The answer must consist only of the lines in the records below from the line with "Past Events (Archives)" to the line with "is your dedicated", both included, copied word for word with every picture left out.

Stored records

::::::

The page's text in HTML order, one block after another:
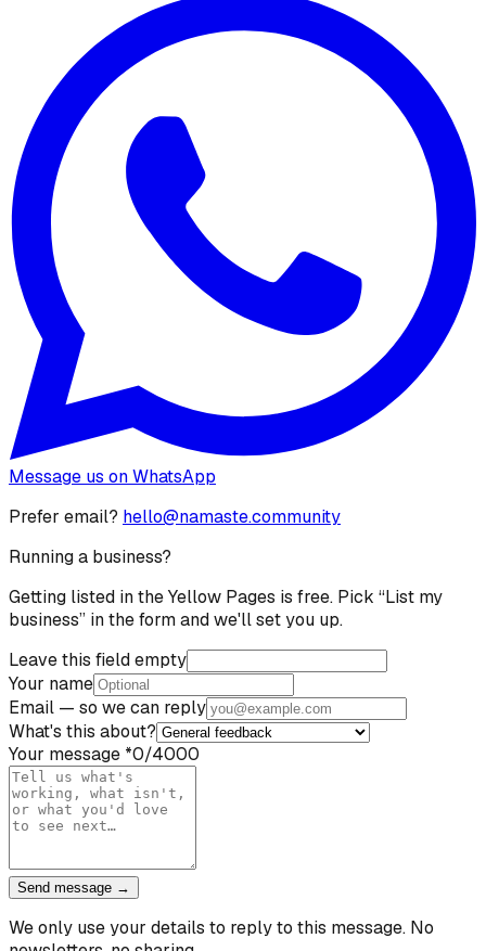
Message us on WhatsApp
Prefer email? hello@namaste.community
Running a business?
Getting listed in the Yellow Pages is free. Pick “List my
business” in the form and we'll set you up.
Leave this field empty
Your name
Email — so we can reply
What's this about?
Your message *0/4000
Send message →
We only use your details to reply to this message. No
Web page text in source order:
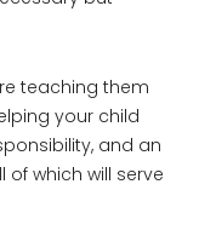
teaching them
your child
and an
which will serve
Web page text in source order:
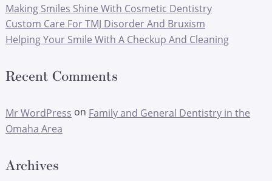
Making Smiles Shine With Cosmetic Dentistry
Custom Care For TMJ Disorder And Bruxism
Helping Your Smile With A Checkup And Cleaning
Recent Comments
Mr WordPress on Family and General Dentistry in the
Omaha Area
Archives
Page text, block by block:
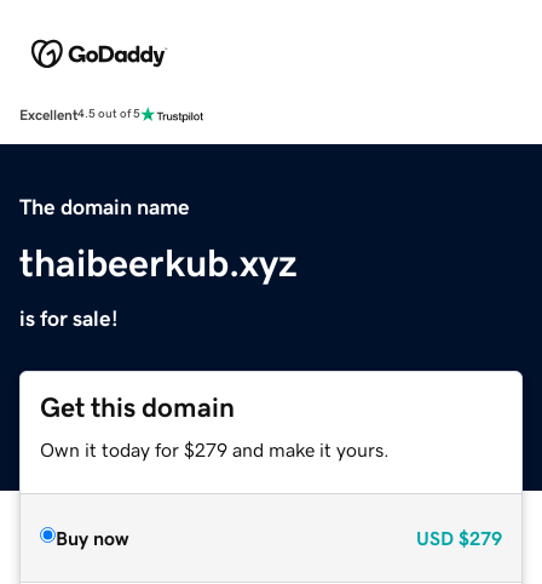
Excellent4.5 out of 5
The domain name
thaibeerkub.xyz
is for sale!
Get this domain
Own it today for $279 and make it yours.
Buy now USD $279
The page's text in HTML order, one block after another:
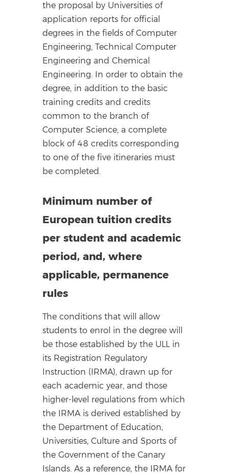
the proposal by Universities of
application reports for official
degrees in the fields of Computer
Engineering, Technical Computer
Engineering and Chemical
Engineering. In order to obtain the
degree, in addition to the basic
training credits and credits
common to the branch of
Computer Science, a complete
block of 48 credits corresponding
to one of the five itineraries must
be completed.
Minimum number of
European tuition credits
per student and academic
period, and, where
applicable, permanence
rules
The conditions that will allow
students to enrol in the degree will
be those established by the ULL in
its Registration Regulatory
Instruction (IRMA), drawn up for
each academic year, and those
higher-level regulations from which
the IRMA is derived established by
the Department of Education,
Universities, Culture and Sports of
the Government of the Canary
Islands. As a reference, the IRMA for
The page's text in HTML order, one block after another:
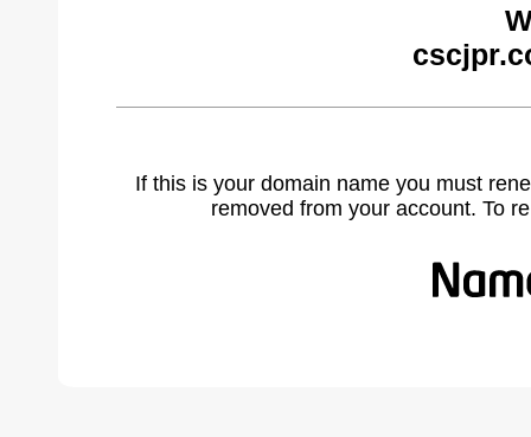
If this is your domain name you must
removed from your account. To
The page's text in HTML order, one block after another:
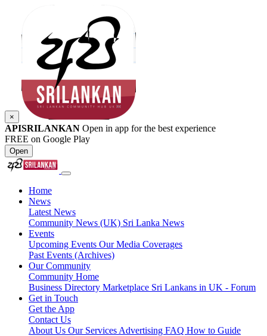
×
APISRILANKAN Open in app for the best experience
FREE on Google Play
Open
Home
News
Latest News
Community News (UK) Sri Lanka News
Events
Upcoming Events Our Media Coverages
Past Events (Archives)
Our Community
Community Home
Business Directory Marketplace Sri Lankans in UK - Forum
Get in Touch
Get the App
Contact Us
About Us Our Services Advertising FAQ How to Guide
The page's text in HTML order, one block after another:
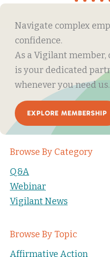
Navigate complex
confidence.
As a Vigilant
is your dedicated
whenever you need us.
EXPLORE MEMBERSHIP
Browse By Category
Q&A
Webinar
Vigilant News
Browse By Topic
Affirmative Action
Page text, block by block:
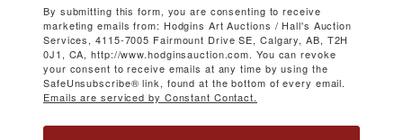
By submitting this form, you are consenting to receive
marketing emails from: Hodgins Art Auctions / Hall's Auction
Services, 4115-7005 Fairmount Drive SE, Calgary, AB, T2H
0J1, CA, http://www.hodginsauction.com. You can revoke
your consent to receive emails at any time by using the
SafeUnsubscribe® link, found at the bottom of every email.
Emails are serviced by Constant Contact.
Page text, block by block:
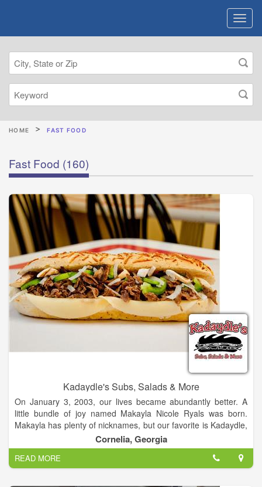
HOME FAST FOOD
Fast Food (160)
Kadaydle's Subs, Salads & More
On January 3, 2003, our lives became abundantly better. A
little bundle of joy named Makayla Nicole Ryals was born.
Makayla has plenty of nicknames, but our favorite is Kadaydle,
given to her by her grandfather. For all of you who can't
pronounce the name, you'll catch on after a while. Just think of
a good old boy picking out a name for the cutest baby girl
you've ever seen (the accent helps) and that’s what you get.
Makayla is definitely the center of our lives, so it was only
Cornelia, Georgia
READ MORE

::::::

COMPLETED TASK
Past Events (Archives)
Our Community
Community Home
Business Directory Marketplace Sri Lankans in UK - Forum
Get in Touch
Get the App
Contact Us
About Us Our Services Advertising FAQ How to Guide
The page's text in HTML order, one block after another:
Navigate complex
confidence.
As a Vigilant
is your dedicated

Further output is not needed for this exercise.